2.3 Option Agreement, dated as of June 4, 1999, between
Honeywell Inc. and AlliedSignal Inc.
99.1 Press Release dated June 7, 1999.
99.2 Analysts Presentations, dated June 7, 1999.
SECURITIES AND EXCHANGE COMMISSION
Washington, D.C. 20549
--------------------
FORM 8-K
CURRENT REPORT
Pursuant to Section 13 or 15(d) of the Securities Exchange Act of 1934
Date of Report - June 7, 1999
(June 4, 1999)
ALLIEDSIGNAL INC.
(Exact name of Registrant as specified in its Charter)

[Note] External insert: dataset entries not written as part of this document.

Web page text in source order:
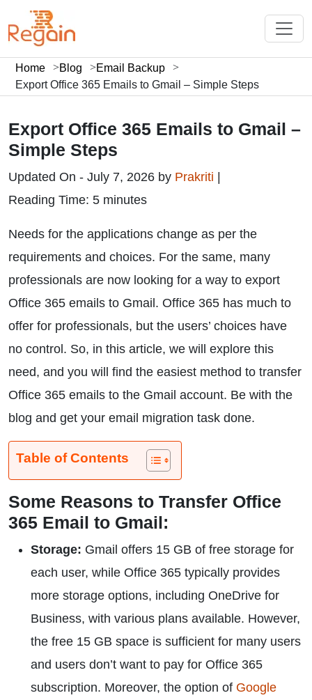
Home Blog
Email Backup
Export Office 365 Emails to Gmail – Simple Steps
Export Office 365 Emails to Gmail –
Simple Steps
Updated On - July 7, 2026 by Prakriti
Reading Time: 5 minutes
Needs for the applications change as per the
requirements and choices. For the same, many
professionals are now looking for a way to export
Office 365 emails to Gmail. Office 365 has much to
offer for professionals, but the users’ choices have
no control. So, in this article, we will explore this
need, and you will find the easiest method to transfer
Office 365 emails to the Gmail account. Be with the
blog and get your email migration task done.
Table of Contents
Some Reasons to Transfer Office
365 Email to Gmail:
Storage: Gmail offers 15 GB of free storage for
each user, while Office 365 typically provides
more storage options, including OneDrive for
Business, with various plans available. However,
the free 15 GB space is sufficient for many users
and users don’t want to pay for Office 365
subscription. Moreover, the option of Google
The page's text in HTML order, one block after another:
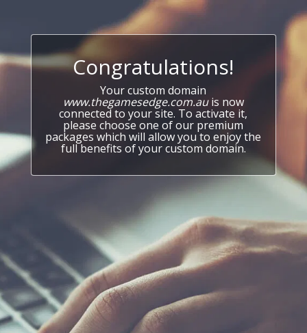
Congratulations!
Your custom domain
www.thegamesedge.com.auis now
connected to your site. To activate it,
please choose one of our premium
packages which will allow you to enjoy the
full benefits of your custom domain.
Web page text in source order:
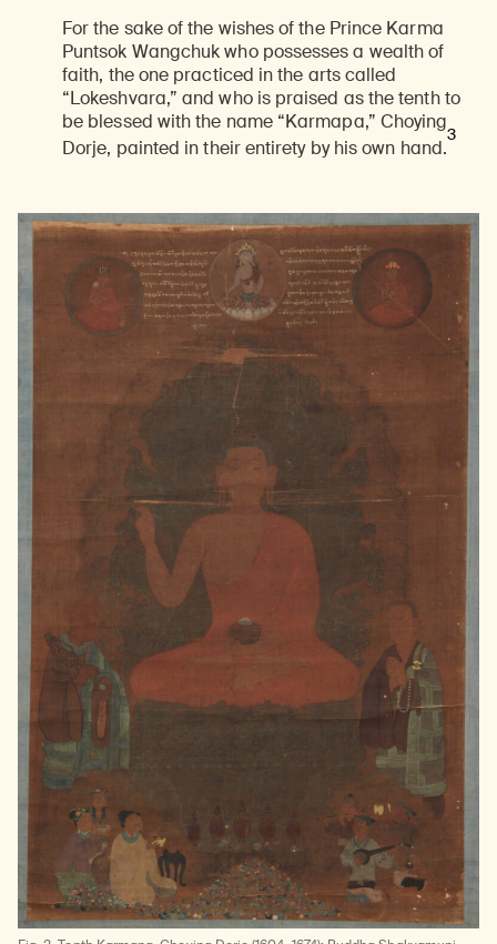
For the sake of the wishes of the Prince Karma
Puntsok Wangchuk who possesses a wealth of
faith, the one practiced in the arts called
“Lokeshvara,” and who is praised as the tenth to
be blessed with the name “Karmapa,” Choying
Dorje, painted in their entirety by his own hand.
3
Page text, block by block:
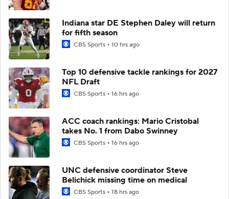
Indiana star DE Stephen Daley will return
for fifth season
CBS Sports 10 hrs ago
Top 10 defensive tackle rankings for 2027
NFL Draft
CBS Sports 16 hrs ago
ACC coach rankings: Mario Cristobal
takes No. 1 from Dabo Swinney
CBS Sports 16 hrs ago
UNC defensive coordinator Steve
Belichick missing time on medical
CBS Sports 18 hrs ago
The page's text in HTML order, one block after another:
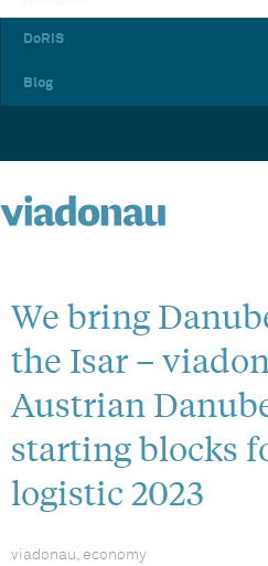
DoRIS
Blog
We bring
the Isar –
Austrian
starting blocks
logistic 2023
viadonau, economy
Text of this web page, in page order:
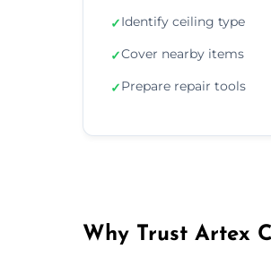
✓Identify ceiling type
✓Cover nearby items
✓Prepare repair tools
Why Trust Artex
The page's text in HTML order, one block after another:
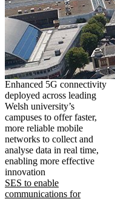
Enhanced 5G connectivity
deployed across leading
Welsh university’s
campuses to offer faster,
more reliable mobile
networks to collect and
analyse data in real time,
enabling more effective
innovation
SES to enable
communications for
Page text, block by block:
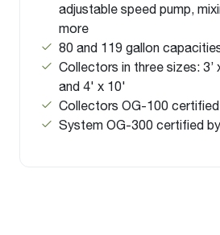
adjustable speed pump,
more
80 and 119 gallon
Collectors in three sizes: 3’ x
and 4' x 10'
Collectors OG-100
System OG-300 certified
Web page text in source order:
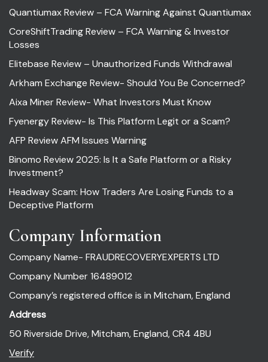
Quantiumax Review – FCA Warning Against Quantiumax
CoreShiftTrading Review – FCA Warning & Investor
Losses
Elitebase Review – Unauthorized Funds Withdrawal
Arkham Exchange Review- Should You Be Concerned?
Aixa Miner Review- What Investors Must Know
Fyenergy Review- Is This Platform Legit or a Scam?
AFP Review AFM Issues Warning
Binomo Review 2025: Is It a Safe Platform or a Risky
Investment?
Headway Scam: How Traders Are Losing Funds to a
Deceptive Platform
Company Information
Company Name- FRAUDRECOVERYEXPERTS LTD
Company Number 16489012
Company’s registered office is in Mitcham, England
Address
50 Riverside Drive, Mitcham, England, CR4 4BU
Verify

Delaware 001-08974 22-2640650
(State or other (Commission File Number) (I.R.S. Employer
jurisdiction of Identification
incorporation) Number)
101 Columbia Road, P.O. Box 4000, Morristown, New Jersey 07962-2497
(Address of principal executive offices) (Zip Code)

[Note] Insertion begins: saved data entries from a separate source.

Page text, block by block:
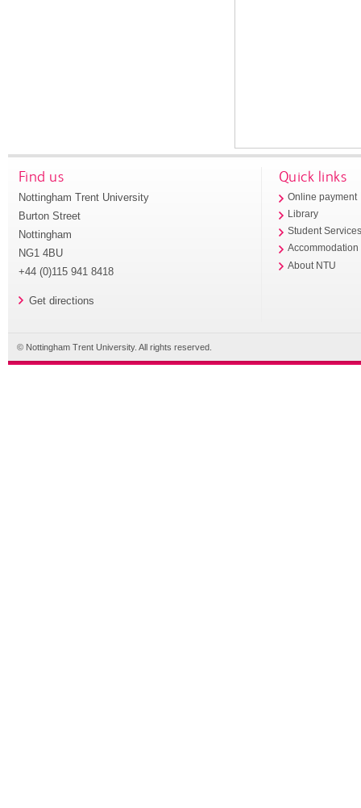
Find us
Nottingham Trent University
Burton Street
Nottingham
NG1 4BU
+44 (0)115 941 8418
Get directions
Quick links
Online payment
Library
Student
Accommodation
About NTU
© Nottingham Trent University. All rights reserved.
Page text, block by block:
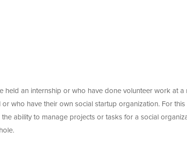
held an internship or who have done volunteer work at a
who have their own social startup organization. For this
ability to manage projects or tasks for a social
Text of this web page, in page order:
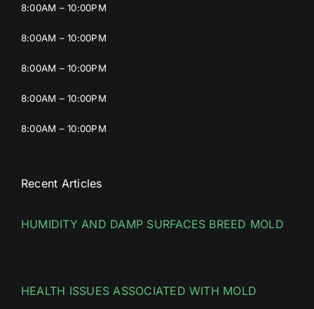
8:00AM – 10:00PM
8:00AM – 10:00PM
8:00AM – 10:00PM
8:00AM – 10:00PM
8:00AM – 10:00PM
Recent Articles
HUMIDITY AND DAMP SURFACES BREED MOLD
HEALTH ISSUES ASSOCIATED WITH MOLD
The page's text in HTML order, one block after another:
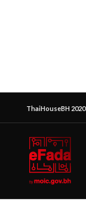
ThaiHouseBH 2020
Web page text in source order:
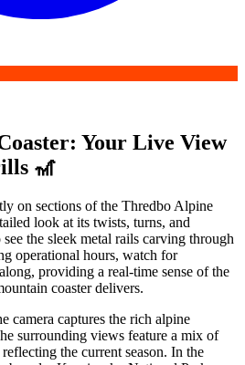
Your Live View
🎢
on sections of the Thredbo Alpine
look at its twists, turns, and
the sleek metal rails carving through
operational hours, watch for
providing a real-time sense of the
coaster delivers.
camera captures the rich alpine
surrounding views feature a mix of
the current season. In the
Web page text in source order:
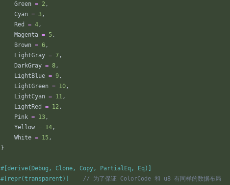
Green = 2,
Cyan = 3,
Red
= 4,
Magenta = 5,
Brown = 6,
LightGray = 7,
DarkGray = 8,
LightBlue = 9,
LightGreen = 10,
LightCyan = 11,
LightRed
= 12,
Pink = 13,
Yellow = 14,
White = 15,
}
#[ derive(Debug, Clone, Copy, PartialEq, Eq)
#[ repr(transparent)

Registrant's telephone number, including area code: (973) 455-2000
==============================================================================
ITEM 5. OTHER EVENTS.
On June 4, 1999, AlliedSignal Inc. ("AlliedSignal") entered
into an Agreement and Plan of Merger ("Merger Agreement") with
Honeywell Inc. ("Honeywell") and Blossom Acquisition Corp., a
wholly owned subsidiary of AlliedSignal ("Merger Sub"). Pursuant
to the Merger Agreement, at the effective time of the Merger (the
"Effective Time") Merger Sub will be merged with and into
Honeywell, which will become a wholly owned subsidiary of
AlliedSignal. At the Effective Time, each outstanding share of
common stock of Honeywell will be converted into 1.875 shares of
common stock of AlliedSignal, and the name of AlliedSignal will
be changed to Honeywell International Inc.
In connection with the execution of the Merger Agreement,
AlliedSignal and Honeywell entered into stock option agreements
pursuant to which each granted the other an option, exerciseable
in certain circumstances described therein, to purchase a number
of shares of the grantor's common stock equal to approximately
19.9% of the number of outstanding shares of common stock of the
grantor, without giving effect to the shares issuable upon
exercise of the option.
A copy of the Merger Agreement is attached hereto as Exhibit
2.1. and copies of the stock option agreements entered into in
connection with the Merger Agreement are attached hereto as
Exhibits 2.2 and 2.3, respectively. The foregoing description of
the Merger Agreement and the stock option agreements is qualified
in its entirety by reference to the full text of such agreements,
each of which is incorporated herein by reference. A joint press
release announcing the execution of the Merger Agreement was
issued on June 7, 1999, a copy of which is attached hereto as
Exhibit 99.1 and incorporated herein by reference. Presentations
to analysts, dated June 7, 1999, are attached hereto as Exhibit
99.2.
ITEM 7. FINANCIAL STATEMENTS AND EXHIBITS.
Exhibit No. Description
---------- -----------
2.1 Agreement and Plan of Merger, dated as of June 4, 1999,
among Honeywell Inc., AlliedSignal Inc. and Blossom
Acquisition Corp.
2.2 Option Agreement, dated as of June 4, 1999, between
Honeywell Inc. and AlliedSignal Inc.
2.3 Option Agreement, dated as of June 4, 1999, between
Honeywell Inc. and AlliedSignal Inc.
99.1 Press Release dated June 7, 1999.
99.2 Analysts Presentations, dated June 7, 1999.
SIGNATURE
---------
Pursuant to the requirements of the Securities Exchange Act of
1934, the Registrant has duly caused this report to be signed on its behalf
by the undersigned hereunto duly authorized.
Date: June 7, 1999 AlliedSignal Inc.
By: /s/ Peter M. Kreindler
--------------------------------
Peter M. Kreindler
Senior Vice President,
General Counsel and Secretary
Exhibit Index
-------------
Exhibit No. Description
---------- -----------
2.1 Agreement and Plan of Merger, dated as of June 4, 1999,
among Honeywell Inc., AlliedSignal Inc. and Blossom
Acquisition Corp.
2.2 Option Agreement, dated as of June 4, 1999, between
Honeywell Inc. and AlliedSignal Inc.
2.3 Option Agreement, dated as of June 4, 1999, between
Honeywell Inc. and AlliedSignal Inc.
99.1 Press Release dated June 7, 1999.
99.2 Analysts Presentations, dated June 7, 1999.